* Data records:
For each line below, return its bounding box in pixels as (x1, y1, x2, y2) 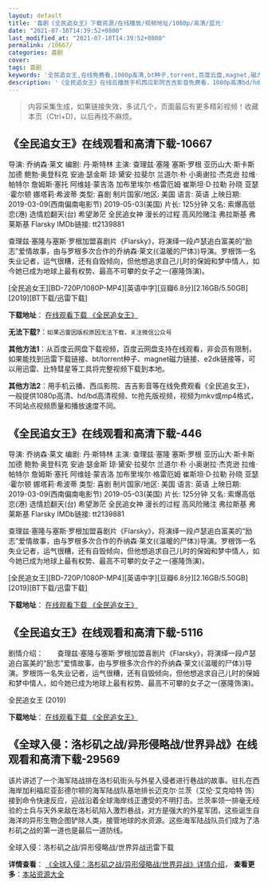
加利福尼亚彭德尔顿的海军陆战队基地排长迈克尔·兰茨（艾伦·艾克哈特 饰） (22, 785, 259, 795)
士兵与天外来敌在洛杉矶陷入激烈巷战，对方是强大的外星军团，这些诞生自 (22, 805, 260, 815)
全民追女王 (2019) (8, 695, 66, 705)
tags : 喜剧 (8, 64, 42, 72)
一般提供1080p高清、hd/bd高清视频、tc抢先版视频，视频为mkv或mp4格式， (8, 391, 258, 401)
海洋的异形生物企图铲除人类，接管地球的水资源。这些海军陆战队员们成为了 (8, 815, 253, 825)
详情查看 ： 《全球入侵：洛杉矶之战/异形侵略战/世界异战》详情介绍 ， (8, 859, 233, 868)
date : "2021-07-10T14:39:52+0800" (8, 26, 124, 34)

* What you should do:
The records above are to be set down exactly as written, with no images.

* Result of this task:
For each line below, return its bounding box in pixels as (x1, y1, x2, y2) 
加利福尼亚彭德尔顿的海军陆战队基地排长迈克尔·兰茨（艾伦·艾克哈特 饰） (22, 785, 259, 795)
士兵与天外来敌在洛杉矶陷入激烈巷战，对方是强大的外星军团，这些诞生自 (22, 805, 260, 815)
全民追女王 (2019) (8, 695, 66, 705)
tags : 喜剧 (8, 64, 42, 72)
一般提供1080p高清、hd/bd高清视频、tc抢先版视频，视频为mkv或mp4格式， (8, 391, 258, 401)
海洋的异形生物企图铲除人类，接管地球的水资源。这些海军陆战队员们成为了 (8, 815, 253, 825)
详情查看 ： 《全球入侵：洛杉矶之战/异形侵略战/世界异战》详情介绍 ， (8, 859, 233, 868)
date : "2021-07-10T14:39:52+0800" (8, 26, 124, 34)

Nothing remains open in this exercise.